Entries is a collection with iterator and begin()/end() and
  "static Entry& entry_from_it(iterator)".
  rationale:
  - STL map has pair<key, item> as its value_type, so this
    function would return it->second. however, we want to support
    other container types (where we'd just return *it).
Manager is a template parameterized on typename Key and class Entry.
  its interface is as follows:

    // is the cache empty?
    bool empty() const;

    // add (key, entry) to cache.
    void add(Key key, const Entry& entry);

    // if the entry identified by <key> is not in cache, return false;
    // otherwise return true and pass back a pointer to it.
    bool find(Key key, const Entry** pentry) const;

    // remove an entry from cache, which is assumed to exist!
    // this makes sense because callers will typically first use find() to
    // return info about the entry; this also checks if present.
    void remove(Key key);

    // mark <entry> as just accessed for purpose of cache management.
    // it will tend to be kept in cache longer.
    void on_access(Entry& entry);

    // caller's intent is to remove the least valuable entry.
    // in implementing this, you have the latitude to "shake loose"
    // several entries (e.g. because their 'value' is equal).
    // they must all be push_back-ed into the list; Cache will dole
    // them out one at a time in FIFO order to callers.
    //
    // rationale:
    // - it is necessary for callers to receive a copy of the
    //   Entry being evicted - e.g. file_cache owns its items and
    //   they must be passed back to allocator when evicted.
    // - e.g. Landlord can potentially see several entries become
    //   evictable in one call to remove_least_valuable. there are
    //   several ways to deal with this:
    //   1) generator interface: we return one of { empty, nevermind,
    //      removed, remove-and-call-again }. this greatly complicates
    //      the call site.
    //   2) return immediately after finding an item to evict.
    //      this changes cache behavior - entries stored at the
    //      beginning would be charged more often (unfair).
    //      resuming charging at the next entry doesn't work - this
    //      would have to be flushed when adding, at which time there
    //      is no provision for returning any items that may be evicted.
    //   3) return list of all entries "shaken loose". this incurs
    //      frequent mem allocs, which can be alleviated via suballocator.
    //      note: an intrusive linked-list doesn't make sense because
    //      entries to be returned need to be copied anyway (they are
    //      removed from the manager's storage).
    void remove_least_valuable(std::list<Entry>& entry_list)
*/


//
// functors to calculate minimum credit density (MCD)
//

// MCD is required for the Landlord algorithm's evict logic.
// [Young02] calls it '\delta'.

// scan over all entries and return MCD.
template<class Entries> float ll_calc_min_credit_density(const Entries& entries)
{
    float min_credit_density = FLT_MAX;
    for(typename Entries::const_iterator it = entries.begin(); it != entries.end(); ++it)
    {
        const float credit_density = Entries::entry_from_it(it).credit_density();
        min_credit_density = fminf(min_credit_density, credit_density);
    }
    return min_credit_density;
}

// note: no warning is given that the MCD entry is being removed!
// (reduces overhead in remove_least_valuable)
// these functors must account for that themselves (e.g. by resetting
// their state directly after returning MCD).

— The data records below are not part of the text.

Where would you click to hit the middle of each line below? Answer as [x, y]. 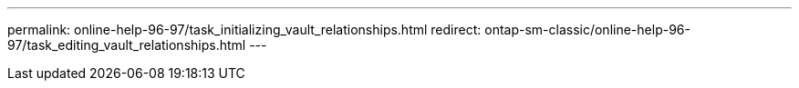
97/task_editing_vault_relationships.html [127, 45]
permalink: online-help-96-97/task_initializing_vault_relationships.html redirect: [244, 29]
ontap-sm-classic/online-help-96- [587, 29]
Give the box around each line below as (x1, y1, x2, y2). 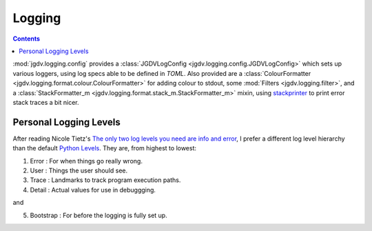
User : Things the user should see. (30, 166, 128, 174)
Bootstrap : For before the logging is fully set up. (30, 211, 168, 219)
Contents (12, 34, 41, 43)
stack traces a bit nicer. (12, 98, 79, 106)
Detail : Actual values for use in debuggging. (30, 185, 156, 194)
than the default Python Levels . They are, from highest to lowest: (12, 144, 196, 152)
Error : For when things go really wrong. (30, 157, 143, 165)
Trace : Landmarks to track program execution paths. (30, 176, 181, 184)
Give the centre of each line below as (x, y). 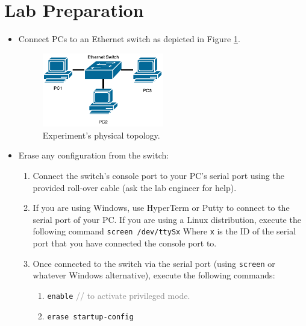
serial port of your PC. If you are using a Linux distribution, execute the (167, 219)
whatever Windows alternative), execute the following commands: (154, 275)
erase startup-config (90, 317)
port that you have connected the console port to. (125, 243)
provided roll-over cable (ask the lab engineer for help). (135, 187)
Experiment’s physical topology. (101, 135)
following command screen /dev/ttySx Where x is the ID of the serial (164, 231)
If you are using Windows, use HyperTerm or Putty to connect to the (161, 208)

// determine MCD by scanning over all entries.
// tradeoff: O(N) time complexity, but all notify* calls are no-ops.
template<class Entry, class Entries>
class McdCalc_Naive
{
public:
    void notify_added(const Entry&) const {}
    void notify_decreased(const Entry&) const {}
    void notify_impending_increase_or_remove(const Entry&) const {}
    void notify_increased_or_removed(const Entry&) const {}
    float operator()(const Entries& entries) const
    {
        const float mcd = ll_calc_min_credit_density(entries);
        return mcd;
    }
};

// cache previous MCD and update it incrementally (when possible).
// tradeoff: amortized O(1) time complexity, but notify* calls must
// perform work whenever something in the cache changes.
template<class Entry, class Entries>
class McdCalc_Cached
{
public:
    McdCalc_Cached() : min_credit_density(FLT_MAX), min_valid(false) {}

    void notify_added(const Entry& entry)
    {
        // when adding a new item, the minimum credit density can only
        // decrease or remain the same; acting as if entry's credit had
        // been decreased covers both cases.
        notify_decreased(entry);
    }

    void notify_decreased(const Entry& entry)
    {
        min_credit_density = std::min(min_credit_density, entry.credit_density());
    }

    void notify_impending_increase_or_remove(const Entry& entry)
    {
        // remember if this entry had the smallest density
        is_min_entry = feq(min_credit_density, entry.credit_density());
    }

    void notify_increased_or_removed(const Entry& UNUSED(entry))
    {
        // .. it did and was increased or removed. we must invalidate
        // MCD and recalculate it next time.
        if(is_min_entry)
        {
            min_valid = false;
            min_credit_density = -1.0f;
        }
    }

    float operator()(const Entries& entries)
    {
        if(min_valid)
        {
            // the entry that has MCD will be removed anyway by caller;
            // we need to invalidate here because they don't call
            // notify_increased_or_removed.
            min_valid = false;
            return min_credit_density;
        }

        // this is somewhat counterintuitive. since we're calculating
        // MCD directly, why not mark our cached version of it valid
        // afterwards? reason is that our caller will remove the entry with
        // MCD, so it'll be invalidated anyway.
        // instead, our intent is to calculate MCD for the *next time*.
        const float ret = ll_calc_min_credit_density(entries);
        min_valid = true;
        min_credit_density = FLT_MAX;
        return ret;
    }

private:
    float min_credit_density;
    bool min_valid;

    // temporary flag set by notify_impending_increase_or_remove
    bool is_min_entry;
};


//
// Landlord cache management policy: see [Young02].
//

// in short, each entry has credit initially set to cost. when wanting to
// remove an item, all are charged according to MCD and their size;
// entries are evicted if their credit is exhausted. accessing an entry
// restores "some" of its credit.
template<typename Key, typename Entry, template<class Entry, class Entries> class McdCalc = McdCalc_Cached>
class Landlord
{
public:
    bool empty() const
    {
        return map.empty();
    }

    void add(Key key, const Entry& entry)
    {
        // adapter for add_ (which returns an iterator)
        (void)add_(key, entry);
    }

    bool find(Key key, const Entry** pentry) const
    {
        MapCIt it = map.find(key);
        if(it == map.end())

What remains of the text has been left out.